Your assignment:
Find the line containing "data. [65, 269]" in the data below, then output that line and each one after it exactly, with nothing else.

Stored data:
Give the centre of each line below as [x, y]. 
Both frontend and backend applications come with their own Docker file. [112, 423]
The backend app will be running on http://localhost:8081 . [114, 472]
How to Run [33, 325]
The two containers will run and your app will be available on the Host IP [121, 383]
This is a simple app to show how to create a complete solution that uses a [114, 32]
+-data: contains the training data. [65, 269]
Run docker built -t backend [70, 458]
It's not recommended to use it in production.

Exercise solution:
+-data: contains the training data. [65, 269]
Run docker built -t backend [70, 458]
It's not recommended to use it in production.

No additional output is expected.